A história é narrada pelo aspirante a músico Jon Burroughs, que sonha em compor grandes obras e ter sucesso. Ele tenta escrever suas canções a partir da observação do cotidiano e de pessoas, no entanto, nunca consegue terminá-las ou ser criativo, trabalhando em uma empresa enquanto seu sonho ainda engatinha. Um belo dia, ele consegue uma vaga de tecladista em uma banda que está de passagem pela sua cidade, onde o vocalista se chama Frank e está sempre usando uma cabeça de boneco. A partir daí, a vida de Jon muda radicalmente.

Ele entra em uma aventura de composição de um novo disco da banda e larga seu emprego e família. Maravilhado pelo estilo espontâneo e intrigante de Frank, ele começa a documentar seus dias na banda e ter um sentimento de que as coisas vão, enfim, dar certo. Para Jon, Frank é um sujeito estranho mas ao mesmo tempo genial, por ter uma personalidade bastante única e inteligente. Assim como Frank, os outros integrantes da banda são impulsivos, diferentes e possuem algum tipo de problema mental.

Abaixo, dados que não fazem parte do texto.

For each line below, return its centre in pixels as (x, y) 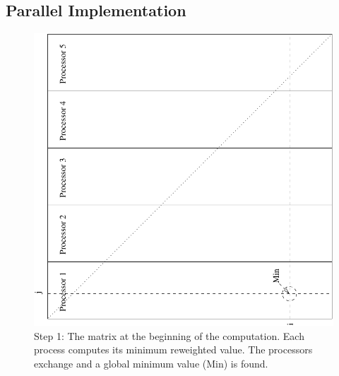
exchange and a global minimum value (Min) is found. (151, 363)
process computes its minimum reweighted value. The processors (173, 349)
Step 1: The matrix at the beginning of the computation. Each (169, 335)
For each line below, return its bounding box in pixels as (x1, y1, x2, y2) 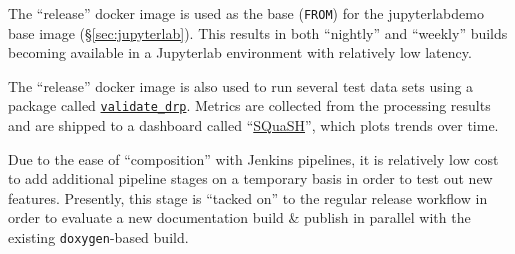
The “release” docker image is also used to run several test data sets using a (8, 75, 474, 96)
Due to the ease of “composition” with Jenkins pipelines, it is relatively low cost (8, 148, 499, 169)
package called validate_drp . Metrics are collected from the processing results (8, 95, 491, 116)
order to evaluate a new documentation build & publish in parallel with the (8, 207, 471, 228)
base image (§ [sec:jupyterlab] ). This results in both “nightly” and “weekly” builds (8, 22, 508, 43)
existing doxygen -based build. (8, 227, 189, 248)
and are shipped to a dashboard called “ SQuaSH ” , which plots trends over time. (8, 115, 499, 136)
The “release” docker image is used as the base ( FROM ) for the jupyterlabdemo (8, 3, 484, 23)
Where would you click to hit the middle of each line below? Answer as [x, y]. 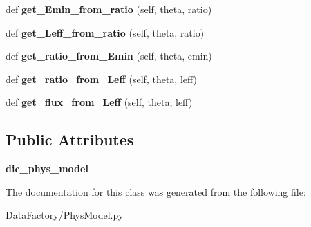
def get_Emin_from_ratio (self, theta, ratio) [109, 9]
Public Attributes [70, 139]
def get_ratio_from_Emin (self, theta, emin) [109, 56]
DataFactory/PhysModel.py [65, 215]
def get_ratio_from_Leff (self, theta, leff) [101, 79]
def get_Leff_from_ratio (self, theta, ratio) [105, 32]
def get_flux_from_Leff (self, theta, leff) [99, 102]
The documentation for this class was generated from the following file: [156, 191]
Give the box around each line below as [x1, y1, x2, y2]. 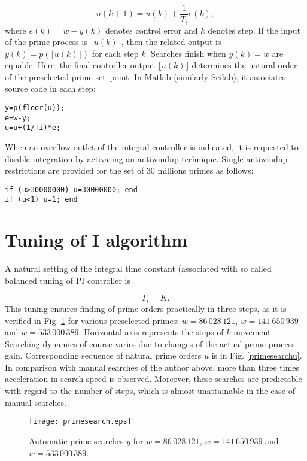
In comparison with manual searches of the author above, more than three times [5, 360, 300, 373]
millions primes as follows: [157, 164, 254, 177]
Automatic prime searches [29, 434, 124, 447]
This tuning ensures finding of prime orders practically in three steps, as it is [5, 302, 287, 314]
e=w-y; [5, 113, 31, 122]
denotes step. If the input [208, 23, 301, 36]
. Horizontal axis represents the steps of [78, 326, 224, 338]
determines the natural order [192, 59, 297, 71]
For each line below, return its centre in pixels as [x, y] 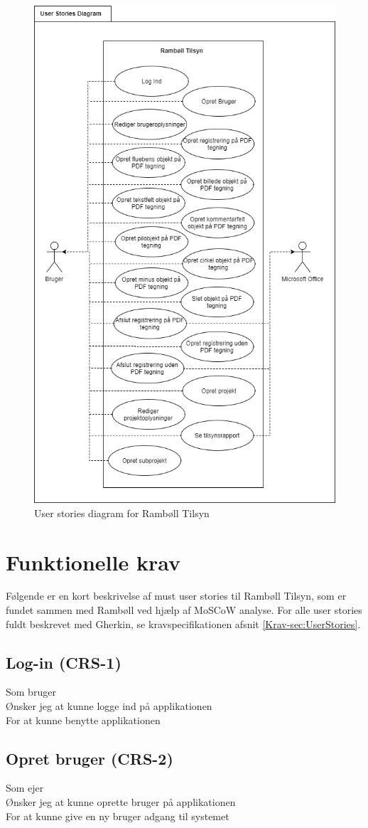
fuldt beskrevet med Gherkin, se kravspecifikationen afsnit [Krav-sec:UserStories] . [183, 623]
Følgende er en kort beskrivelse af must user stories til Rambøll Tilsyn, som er [176, 596]
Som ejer [25, 788]
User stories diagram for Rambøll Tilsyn [122, 513]
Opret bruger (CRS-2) [90, 758]
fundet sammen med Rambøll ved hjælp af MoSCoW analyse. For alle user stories [184, 610]
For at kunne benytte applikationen [83, 720]
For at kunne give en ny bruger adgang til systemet [118, 816]

Ao longo do filme, nos é mostrado a dinâmica familiar e natural do grupo. Todos eles, exceto Jon, possui algum problema ou foi internado em uma instituição psiquiátrica. Desestabilizados ou não, algo que não se pode negar é o talento nato que eles têm. Sem ligar para o que pensam ou para a aprovação de terceiros, a banda cria seus próprios instrumentos e letras que, aparentemente, não segue nenhuma lógica.

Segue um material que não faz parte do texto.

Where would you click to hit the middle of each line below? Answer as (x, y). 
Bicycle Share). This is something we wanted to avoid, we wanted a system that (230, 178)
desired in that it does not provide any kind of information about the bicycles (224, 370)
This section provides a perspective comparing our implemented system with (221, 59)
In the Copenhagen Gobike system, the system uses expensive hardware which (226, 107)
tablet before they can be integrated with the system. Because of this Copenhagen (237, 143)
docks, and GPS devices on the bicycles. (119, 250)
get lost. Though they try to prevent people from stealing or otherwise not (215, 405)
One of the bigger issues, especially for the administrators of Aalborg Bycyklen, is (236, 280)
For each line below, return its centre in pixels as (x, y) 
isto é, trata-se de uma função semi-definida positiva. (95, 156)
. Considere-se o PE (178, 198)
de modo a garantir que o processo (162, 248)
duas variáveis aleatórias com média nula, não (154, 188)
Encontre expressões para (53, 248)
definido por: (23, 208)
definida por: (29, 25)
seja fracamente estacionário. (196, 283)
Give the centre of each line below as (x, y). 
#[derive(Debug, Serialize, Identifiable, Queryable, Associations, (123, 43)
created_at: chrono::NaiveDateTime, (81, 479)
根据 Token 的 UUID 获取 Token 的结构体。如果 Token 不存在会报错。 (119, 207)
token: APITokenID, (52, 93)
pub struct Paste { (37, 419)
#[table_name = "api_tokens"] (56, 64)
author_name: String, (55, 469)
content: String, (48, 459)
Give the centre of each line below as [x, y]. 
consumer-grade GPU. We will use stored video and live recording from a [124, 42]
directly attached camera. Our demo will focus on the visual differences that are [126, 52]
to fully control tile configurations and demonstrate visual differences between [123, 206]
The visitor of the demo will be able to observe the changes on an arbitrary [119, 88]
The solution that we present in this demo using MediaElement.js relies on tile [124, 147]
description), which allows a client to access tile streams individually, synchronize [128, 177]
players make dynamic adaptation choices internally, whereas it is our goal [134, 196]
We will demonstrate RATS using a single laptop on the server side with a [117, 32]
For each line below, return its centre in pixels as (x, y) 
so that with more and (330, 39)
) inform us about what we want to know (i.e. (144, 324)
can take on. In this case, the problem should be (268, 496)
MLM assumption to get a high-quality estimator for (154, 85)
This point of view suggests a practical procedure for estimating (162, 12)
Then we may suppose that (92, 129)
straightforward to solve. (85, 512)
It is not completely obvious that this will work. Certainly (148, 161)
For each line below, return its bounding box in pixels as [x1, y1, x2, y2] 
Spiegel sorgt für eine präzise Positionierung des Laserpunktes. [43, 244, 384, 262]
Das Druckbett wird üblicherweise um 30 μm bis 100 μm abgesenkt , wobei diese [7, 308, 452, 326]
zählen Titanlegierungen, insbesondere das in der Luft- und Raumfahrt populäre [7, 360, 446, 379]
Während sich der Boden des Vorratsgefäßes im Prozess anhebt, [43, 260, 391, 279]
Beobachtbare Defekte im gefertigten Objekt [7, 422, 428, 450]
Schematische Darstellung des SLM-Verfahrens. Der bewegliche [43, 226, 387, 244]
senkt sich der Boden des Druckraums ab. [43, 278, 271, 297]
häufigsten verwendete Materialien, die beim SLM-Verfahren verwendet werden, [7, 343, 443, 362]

Inteligente e com uma carga bem dosada de drama e comédia, Frank é com certeza uma das figuras mais intrigantes do filme. É um cara que usa uma cabeça de boneco até pra tomar banho – mas que não é um psicopata nem alguém “normal”, no entanto, tem certa vulnerabilidade e possui uma incrível sensibilidade quanto a vida e a arte.

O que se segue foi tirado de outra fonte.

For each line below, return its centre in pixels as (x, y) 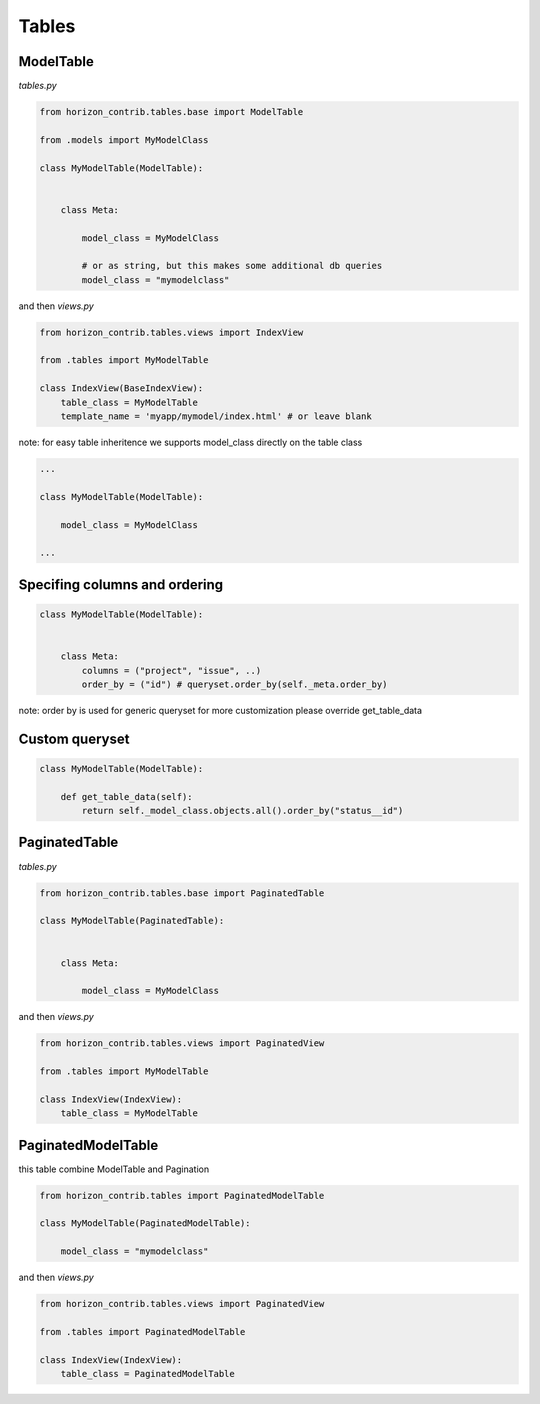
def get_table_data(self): (127, 796)
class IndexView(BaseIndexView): (121, 388)
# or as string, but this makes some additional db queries (232, 266)
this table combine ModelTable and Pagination (114, 1169)
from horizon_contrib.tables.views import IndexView (171, 332)
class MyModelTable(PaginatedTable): (132, 921)
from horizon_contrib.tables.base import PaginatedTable (182, 893)
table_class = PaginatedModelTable (147, 1374)
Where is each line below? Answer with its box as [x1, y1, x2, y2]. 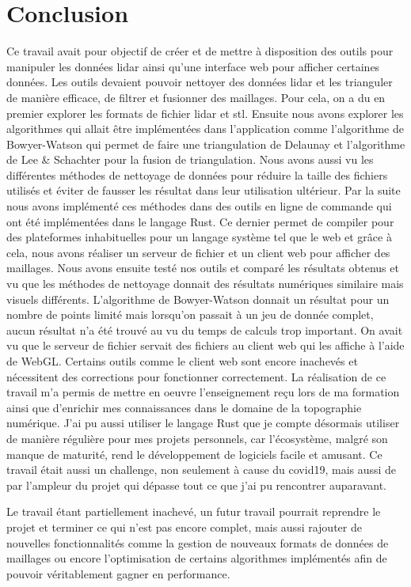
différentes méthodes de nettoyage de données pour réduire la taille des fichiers [6, 166, 388, 183]
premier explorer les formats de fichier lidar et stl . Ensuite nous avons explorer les [6, 104, 404, 121]
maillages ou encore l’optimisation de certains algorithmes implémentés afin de [6, 550, 387, 566]
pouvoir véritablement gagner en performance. [6, 565, 230, 581]
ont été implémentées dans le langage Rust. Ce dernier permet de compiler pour [6, 213, 394, 229]
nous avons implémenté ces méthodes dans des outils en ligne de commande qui [6, 198, 392, 214]
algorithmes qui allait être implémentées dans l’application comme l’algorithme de [6, 120, 404, 137]
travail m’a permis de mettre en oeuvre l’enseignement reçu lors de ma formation [6, 384, 400, 400]

Ele é o espírito da banda, a quem todos admiram e confiam. Seus métodos são bastante perfeccionistas e suas letras vêm de inspiração das pequenas coisas, similar ao jeito de Jon, mas único. Embora em quase uma hora e quarenta minutos de filme você veja a cara de Frank apenas por poucos minutos, o personagem de Michael Fassbender não economiza em dizer como se sente através de suas expressões corporais e reflexões sinceras, que saem de sua boca tão naturalmente quanto o jeito do Frank de ser.

A problemática chega com a tentativa de Jon em querer transformar esses excêntricos integrantes em uma banda famosa. Assim como Frank, eles desejam apenas fazer uma boa música – aí entra uma questão subjetiva, o que é bom e o que é ruim? O que é arte? – e performar seus diferentes jeitos de ser no palco.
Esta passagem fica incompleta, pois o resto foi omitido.